Please reproduce the line containing "How deep into the scene do we find the spoon" and every line after it in the records below, exactly and with nothing else.
◇ ◇ ◇ ◇
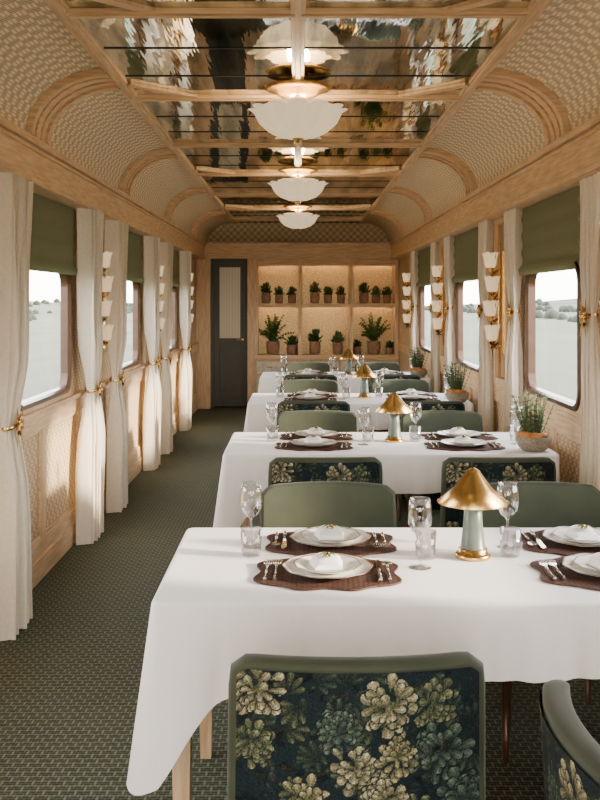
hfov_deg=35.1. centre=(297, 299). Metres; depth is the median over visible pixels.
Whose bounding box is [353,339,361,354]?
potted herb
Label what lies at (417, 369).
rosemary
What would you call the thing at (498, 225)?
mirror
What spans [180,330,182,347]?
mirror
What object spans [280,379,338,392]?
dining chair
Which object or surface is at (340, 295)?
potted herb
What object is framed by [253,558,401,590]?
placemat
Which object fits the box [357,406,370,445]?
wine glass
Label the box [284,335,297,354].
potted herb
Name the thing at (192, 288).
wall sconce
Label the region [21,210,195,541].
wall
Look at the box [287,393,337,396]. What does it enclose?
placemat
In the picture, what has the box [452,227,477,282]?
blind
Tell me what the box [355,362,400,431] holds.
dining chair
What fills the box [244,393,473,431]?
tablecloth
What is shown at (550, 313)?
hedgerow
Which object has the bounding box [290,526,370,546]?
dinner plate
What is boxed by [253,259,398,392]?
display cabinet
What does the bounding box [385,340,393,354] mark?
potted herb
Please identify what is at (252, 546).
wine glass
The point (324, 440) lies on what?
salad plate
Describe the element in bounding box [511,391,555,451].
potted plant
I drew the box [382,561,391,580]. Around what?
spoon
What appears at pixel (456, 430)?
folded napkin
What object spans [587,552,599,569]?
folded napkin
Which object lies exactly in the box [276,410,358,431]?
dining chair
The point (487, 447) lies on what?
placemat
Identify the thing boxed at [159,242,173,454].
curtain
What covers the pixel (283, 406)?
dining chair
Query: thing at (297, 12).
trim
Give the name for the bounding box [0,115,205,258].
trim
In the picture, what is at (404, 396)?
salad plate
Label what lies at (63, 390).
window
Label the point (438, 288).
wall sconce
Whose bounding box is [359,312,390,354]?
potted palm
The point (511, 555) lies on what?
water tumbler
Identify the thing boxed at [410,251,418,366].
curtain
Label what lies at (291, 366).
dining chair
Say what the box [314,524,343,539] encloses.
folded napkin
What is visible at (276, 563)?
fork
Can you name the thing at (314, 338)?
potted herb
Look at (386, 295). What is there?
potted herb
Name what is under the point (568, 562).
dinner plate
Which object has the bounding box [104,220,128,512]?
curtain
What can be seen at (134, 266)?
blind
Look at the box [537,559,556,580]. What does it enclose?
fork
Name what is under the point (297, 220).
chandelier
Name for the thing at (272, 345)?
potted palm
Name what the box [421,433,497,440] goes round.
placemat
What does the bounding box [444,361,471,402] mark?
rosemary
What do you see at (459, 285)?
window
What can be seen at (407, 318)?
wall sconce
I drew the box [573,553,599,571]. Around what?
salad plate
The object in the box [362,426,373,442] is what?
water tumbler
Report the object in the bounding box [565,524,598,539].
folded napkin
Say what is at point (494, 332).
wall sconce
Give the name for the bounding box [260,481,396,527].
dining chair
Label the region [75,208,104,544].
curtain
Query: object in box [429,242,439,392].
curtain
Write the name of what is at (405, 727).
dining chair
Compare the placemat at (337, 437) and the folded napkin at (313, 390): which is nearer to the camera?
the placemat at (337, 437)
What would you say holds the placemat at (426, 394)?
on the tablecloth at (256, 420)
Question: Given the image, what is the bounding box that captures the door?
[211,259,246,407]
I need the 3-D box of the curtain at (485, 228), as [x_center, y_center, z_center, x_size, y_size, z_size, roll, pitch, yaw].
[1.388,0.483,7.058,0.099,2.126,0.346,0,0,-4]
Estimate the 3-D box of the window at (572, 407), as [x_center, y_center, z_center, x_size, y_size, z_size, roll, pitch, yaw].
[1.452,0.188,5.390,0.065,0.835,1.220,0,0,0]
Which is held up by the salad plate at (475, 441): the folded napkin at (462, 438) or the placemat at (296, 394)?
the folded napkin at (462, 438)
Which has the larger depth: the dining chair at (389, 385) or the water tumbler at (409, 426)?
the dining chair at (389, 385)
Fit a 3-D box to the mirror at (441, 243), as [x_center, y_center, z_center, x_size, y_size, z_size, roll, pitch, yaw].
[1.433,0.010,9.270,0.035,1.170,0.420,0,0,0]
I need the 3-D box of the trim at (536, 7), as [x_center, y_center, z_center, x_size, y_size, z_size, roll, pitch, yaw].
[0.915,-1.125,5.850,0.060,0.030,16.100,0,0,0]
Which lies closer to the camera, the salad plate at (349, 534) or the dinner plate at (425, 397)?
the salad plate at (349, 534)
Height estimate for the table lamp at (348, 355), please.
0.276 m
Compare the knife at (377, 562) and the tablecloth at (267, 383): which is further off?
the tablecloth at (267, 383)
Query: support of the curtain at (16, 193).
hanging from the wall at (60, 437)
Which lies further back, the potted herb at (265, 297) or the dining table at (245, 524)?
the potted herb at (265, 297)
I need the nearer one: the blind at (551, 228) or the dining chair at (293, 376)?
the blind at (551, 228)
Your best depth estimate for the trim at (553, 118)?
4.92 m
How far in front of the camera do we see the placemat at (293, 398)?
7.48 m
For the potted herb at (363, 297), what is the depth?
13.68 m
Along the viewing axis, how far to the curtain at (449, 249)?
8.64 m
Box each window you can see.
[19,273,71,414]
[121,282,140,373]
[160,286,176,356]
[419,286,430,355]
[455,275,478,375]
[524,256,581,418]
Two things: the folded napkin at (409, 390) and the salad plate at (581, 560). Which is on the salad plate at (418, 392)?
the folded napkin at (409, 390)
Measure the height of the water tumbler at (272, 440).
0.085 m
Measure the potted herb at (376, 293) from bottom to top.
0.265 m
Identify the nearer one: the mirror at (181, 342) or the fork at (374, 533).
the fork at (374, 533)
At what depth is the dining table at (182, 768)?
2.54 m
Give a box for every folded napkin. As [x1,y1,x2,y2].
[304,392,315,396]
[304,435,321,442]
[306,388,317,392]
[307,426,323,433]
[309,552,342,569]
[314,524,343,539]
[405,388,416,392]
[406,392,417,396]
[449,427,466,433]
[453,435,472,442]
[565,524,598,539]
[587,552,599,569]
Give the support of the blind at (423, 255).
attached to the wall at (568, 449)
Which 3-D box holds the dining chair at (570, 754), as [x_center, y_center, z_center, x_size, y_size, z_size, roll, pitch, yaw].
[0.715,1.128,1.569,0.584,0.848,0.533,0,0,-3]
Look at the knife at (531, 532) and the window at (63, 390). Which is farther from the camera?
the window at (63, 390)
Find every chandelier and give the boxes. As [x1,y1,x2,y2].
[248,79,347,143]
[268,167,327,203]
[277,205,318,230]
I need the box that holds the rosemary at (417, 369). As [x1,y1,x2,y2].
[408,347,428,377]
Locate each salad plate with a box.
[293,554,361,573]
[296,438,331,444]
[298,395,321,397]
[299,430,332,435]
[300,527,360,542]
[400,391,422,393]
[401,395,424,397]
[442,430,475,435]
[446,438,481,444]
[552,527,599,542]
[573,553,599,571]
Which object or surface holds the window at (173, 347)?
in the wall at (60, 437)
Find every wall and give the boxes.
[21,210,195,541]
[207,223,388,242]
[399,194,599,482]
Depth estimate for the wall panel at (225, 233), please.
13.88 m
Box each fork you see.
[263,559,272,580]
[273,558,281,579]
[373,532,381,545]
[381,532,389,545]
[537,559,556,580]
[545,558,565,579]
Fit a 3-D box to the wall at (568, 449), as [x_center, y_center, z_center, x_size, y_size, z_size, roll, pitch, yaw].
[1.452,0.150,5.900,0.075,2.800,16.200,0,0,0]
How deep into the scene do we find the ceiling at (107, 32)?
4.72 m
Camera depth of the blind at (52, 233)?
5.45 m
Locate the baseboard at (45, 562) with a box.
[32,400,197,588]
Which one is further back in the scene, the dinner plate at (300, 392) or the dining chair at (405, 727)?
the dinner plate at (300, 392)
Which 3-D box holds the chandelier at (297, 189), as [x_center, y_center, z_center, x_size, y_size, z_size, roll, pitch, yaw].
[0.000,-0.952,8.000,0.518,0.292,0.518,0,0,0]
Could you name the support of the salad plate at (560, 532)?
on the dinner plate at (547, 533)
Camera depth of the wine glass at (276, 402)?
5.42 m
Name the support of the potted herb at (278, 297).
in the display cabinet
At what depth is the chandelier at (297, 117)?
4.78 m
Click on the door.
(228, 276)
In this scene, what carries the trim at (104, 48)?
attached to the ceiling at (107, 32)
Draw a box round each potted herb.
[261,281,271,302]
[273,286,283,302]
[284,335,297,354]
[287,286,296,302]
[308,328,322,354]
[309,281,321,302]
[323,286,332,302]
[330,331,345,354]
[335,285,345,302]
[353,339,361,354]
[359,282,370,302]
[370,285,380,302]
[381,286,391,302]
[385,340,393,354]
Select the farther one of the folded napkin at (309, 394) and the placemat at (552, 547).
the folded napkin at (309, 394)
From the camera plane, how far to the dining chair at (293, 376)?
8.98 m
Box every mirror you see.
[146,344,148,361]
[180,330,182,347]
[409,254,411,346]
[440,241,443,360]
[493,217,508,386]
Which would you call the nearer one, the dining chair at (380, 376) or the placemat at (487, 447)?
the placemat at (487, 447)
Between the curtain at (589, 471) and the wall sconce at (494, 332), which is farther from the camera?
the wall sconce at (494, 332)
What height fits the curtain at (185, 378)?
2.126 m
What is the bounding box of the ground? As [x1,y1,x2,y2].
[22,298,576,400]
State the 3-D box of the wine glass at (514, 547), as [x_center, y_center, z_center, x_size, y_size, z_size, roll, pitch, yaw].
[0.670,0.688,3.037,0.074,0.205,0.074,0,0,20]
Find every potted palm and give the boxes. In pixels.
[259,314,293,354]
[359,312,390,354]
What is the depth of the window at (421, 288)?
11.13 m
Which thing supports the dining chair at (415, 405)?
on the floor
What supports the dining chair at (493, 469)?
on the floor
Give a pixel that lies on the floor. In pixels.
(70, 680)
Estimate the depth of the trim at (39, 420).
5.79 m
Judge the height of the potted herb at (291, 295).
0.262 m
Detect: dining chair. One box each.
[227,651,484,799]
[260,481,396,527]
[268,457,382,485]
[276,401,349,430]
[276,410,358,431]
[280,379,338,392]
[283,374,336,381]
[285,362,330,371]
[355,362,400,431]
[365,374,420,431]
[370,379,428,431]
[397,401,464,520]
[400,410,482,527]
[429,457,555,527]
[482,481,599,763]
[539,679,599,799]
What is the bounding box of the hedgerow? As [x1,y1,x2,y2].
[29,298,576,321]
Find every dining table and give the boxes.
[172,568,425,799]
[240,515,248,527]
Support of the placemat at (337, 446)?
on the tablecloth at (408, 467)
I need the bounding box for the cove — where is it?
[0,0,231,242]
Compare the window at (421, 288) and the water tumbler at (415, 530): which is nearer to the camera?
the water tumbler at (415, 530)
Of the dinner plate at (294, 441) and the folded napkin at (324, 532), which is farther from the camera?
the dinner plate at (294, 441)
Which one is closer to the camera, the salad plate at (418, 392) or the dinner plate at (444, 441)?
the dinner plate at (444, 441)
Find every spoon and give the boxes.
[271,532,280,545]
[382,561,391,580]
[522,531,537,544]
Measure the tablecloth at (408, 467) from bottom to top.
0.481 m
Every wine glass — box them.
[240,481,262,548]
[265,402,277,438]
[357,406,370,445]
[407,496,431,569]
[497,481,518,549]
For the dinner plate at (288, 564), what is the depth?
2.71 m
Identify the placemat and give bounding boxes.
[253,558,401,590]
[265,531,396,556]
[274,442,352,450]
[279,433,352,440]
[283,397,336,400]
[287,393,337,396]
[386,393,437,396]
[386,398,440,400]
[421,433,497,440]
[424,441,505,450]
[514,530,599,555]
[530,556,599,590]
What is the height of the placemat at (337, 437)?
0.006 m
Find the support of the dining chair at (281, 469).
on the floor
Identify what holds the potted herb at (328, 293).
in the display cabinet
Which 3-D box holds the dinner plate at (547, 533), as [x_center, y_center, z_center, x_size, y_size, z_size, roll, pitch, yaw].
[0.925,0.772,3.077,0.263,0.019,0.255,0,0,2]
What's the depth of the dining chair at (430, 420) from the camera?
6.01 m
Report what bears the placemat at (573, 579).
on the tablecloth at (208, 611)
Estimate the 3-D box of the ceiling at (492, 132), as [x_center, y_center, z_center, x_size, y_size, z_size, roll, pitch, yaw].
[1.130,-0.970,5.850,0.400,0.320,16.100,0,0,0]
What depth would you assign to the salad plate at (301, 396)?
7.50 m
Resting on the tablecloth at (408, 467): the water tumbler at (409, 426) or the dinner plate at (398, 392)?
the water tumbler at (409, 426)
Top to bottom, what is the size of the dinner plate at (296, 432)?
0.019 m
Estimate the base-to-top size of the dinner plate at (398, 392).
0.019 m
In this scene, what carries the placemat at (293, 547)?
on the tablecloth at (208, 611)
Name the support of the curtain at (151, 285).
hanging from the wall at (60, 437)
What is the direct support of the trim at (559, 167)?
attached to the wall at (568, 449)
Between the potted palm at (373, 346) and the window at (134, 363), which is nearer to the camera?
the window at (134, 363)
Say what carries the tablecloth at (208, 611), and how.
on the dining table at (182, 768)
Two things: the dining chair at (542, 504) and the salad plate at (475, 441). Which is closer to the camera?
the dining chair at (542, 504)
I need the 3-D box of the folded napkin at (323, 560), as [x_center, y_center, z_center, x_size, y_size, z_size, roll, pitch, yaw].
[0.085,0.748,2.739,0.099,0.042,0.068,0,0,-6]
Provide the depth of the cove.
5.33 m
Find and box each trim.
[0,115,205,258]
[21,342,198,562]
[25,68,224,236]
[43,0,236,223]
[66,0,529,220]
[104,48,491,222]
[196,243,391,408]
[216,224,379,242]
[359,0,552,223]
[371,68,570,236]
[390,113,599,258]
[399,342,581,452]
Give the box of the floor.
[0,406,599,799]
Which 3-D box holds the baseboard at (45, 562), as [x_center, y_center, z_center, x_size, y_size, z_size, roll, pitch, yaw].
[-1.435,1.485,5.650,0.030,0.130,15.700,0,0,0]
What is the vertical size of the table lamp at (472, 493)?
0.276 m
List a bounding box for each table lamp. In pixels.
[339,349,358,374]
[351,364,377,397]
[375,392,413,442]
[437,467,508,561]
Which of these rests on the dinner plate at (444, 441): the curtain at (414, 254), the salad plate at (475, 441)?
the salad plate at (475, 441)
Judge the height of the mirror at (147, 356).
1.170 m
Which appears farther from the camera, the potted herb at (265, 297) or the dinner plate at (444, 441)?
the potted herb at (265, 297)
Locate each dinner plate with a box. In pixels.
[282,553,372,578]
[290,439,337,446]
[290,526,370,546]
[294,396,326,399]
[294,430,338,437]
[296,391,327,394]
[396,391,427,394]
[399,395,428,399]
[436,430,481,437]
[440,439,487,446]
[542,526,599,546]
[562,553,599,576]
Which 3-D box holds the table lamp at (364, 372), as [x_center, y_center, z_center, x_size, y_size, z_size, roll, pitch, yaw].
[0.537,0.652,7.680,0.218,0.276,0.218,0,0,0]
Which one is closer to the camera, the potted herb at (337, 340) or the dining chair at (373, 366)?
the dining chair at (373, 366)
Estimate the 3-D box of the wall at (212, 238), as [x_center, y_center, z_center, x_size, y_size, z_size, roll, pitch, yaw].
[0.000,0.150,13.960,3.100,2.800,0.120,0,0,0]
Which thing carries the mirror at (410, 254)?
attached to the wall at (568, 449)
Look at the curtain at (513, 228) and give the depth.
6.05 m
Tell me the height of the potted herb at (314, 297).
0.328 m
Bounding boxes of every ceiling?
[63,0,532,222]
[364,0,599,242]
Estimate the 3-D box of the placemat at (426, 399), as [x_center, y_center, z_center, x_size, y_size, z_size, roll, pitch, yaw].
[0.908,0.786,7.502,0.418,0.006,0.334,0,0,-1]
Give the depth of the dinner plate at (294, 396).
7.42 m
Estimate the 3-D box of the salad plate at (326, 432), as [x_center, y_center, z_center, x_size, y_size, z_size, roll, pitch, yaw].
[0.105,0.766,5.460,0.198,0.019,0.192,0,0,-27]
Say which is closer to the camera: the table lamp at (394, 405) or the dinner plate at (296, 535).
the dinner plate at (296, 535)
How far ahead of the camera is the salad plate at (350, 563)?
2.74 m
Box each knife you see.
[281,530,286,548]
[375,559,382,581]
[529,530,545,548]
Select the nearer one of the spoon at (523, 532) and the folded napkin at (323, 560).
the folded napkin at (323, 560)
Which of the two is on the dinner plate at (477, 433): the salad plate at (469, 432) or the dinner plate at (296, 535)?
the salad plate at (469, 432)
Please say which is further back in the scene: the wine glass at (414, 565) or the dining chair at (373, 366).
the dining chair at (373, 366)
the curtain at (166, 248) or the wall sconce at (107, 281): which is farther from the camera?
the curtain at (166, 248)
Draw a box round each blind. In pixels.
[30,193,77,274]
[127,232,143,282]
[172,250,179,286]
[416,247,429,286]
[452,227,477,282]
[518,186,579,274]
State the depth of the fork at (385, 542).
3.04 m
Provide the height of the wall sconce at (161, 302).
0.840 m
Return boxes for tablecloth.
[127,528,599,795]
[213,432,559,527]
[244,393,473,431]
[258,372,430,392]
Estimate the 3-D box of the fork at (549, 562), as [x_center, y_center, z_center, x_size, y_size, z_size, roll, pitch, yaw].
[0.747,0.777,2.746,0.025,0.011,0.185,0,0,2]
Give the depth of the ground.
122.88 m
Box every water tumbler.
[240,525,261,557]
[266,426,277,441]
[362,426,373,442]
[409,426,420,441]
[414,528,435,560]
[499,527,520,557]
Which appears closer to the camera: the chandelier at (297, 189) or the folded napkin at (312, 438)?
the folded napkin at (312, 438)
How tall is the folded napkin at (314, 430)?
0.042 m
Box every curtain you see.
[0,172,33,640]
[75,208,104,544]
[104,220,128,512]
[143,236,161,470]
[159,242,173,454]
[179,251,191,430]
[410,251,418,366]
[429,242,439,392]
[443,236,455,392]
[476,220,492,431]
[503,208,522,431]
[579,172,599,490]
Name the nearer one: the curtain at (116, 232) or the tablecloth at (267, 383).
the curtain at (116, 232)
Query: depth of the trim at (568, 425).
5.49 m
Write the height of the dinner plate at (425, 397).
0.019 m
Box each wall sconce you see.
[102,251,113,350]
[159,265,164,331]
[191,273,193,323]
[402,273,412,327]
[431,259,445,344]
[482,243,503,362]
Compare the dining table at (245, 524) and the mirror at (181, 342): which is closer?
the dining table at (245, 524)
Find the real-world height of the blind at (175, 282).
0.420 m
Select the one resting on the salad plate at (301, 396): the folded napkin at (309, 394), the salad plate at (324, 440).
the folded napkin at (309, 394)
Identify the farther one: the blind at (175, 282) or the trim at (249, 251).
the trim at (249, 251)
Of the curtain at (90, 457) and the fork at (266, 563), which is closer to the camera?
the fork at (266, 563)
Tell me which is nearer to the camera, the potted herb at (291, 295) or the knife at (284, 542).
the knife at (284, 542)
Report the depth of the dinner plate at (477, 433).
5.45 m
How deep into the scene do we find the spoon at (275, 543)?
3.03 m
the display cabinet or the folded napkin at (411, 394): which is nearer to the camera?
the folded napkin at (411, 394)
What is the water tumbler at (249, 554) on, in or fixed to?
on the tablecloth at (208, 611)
◇ ◇ ◇ ◇
# Answer section
How deep into the scene do we find the spoon at (275, 543)?
3.03 m
the display cabinet or the folded napkin at (411, 394): which is nearer to the camera?
the folded napkin at (411, 394)
What is the water tumbler at (249, 554) on, in or fixed to?
on the tablecloth at (208, 611)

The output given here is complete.